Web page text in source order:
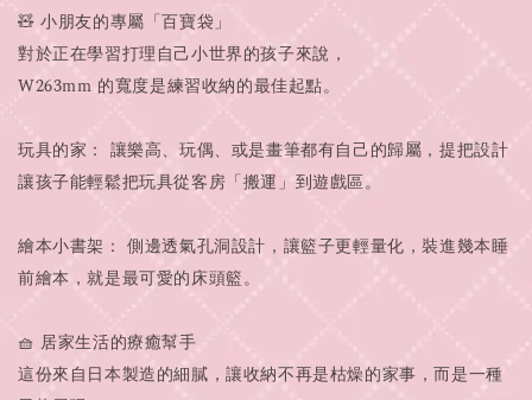
🧸 小朋友的專屬「百寶袋」
對於正在學習打理自己小世界的孩子來說，
W263mm 的寬度是練習收納的最佳起點。
玩具的家： 讓樂高、玩偶、或是畫筆都有自己的歸屬，提把設計
讓孩子能輕鬆把玩具從客房「搬運」到遊戲區。
繪本小書架： 側邊透氣孔洞設計，讓籃子更輕量化，裝進幾本睡
前繪本，就是最可愛的床頭籃。
🧺 居家生活的療癒幫手
這份來自日本製造的細膩，讓收納不再是枯燥的家事，而是一種

● ● ● ● ●

# What to do
Restate, without alteration, the lines of the material above that begin at the one containing "W263mm 的寬度是練習收納的最佳起點。" and run through its last line.

# Answer for the task
W263mm 的寬度是練習收納的最佳起點。
玩具的家： 讓樂高、玩偶、或是畫筆都有自己的歸屬，提把設計
讓孩子能輕鬆把玩具從客房「搬運」到遊戲區。
繪本小書架： 側邊透氣孔洞設計，讓籃子更輕量化，裝進幾本睡
前繪本，就是最可愛的床頭籃。
🧺 居家生活的療癒幫手
這份來自日本製造的細膩，讓收納不再是枯燥的家事，而是一種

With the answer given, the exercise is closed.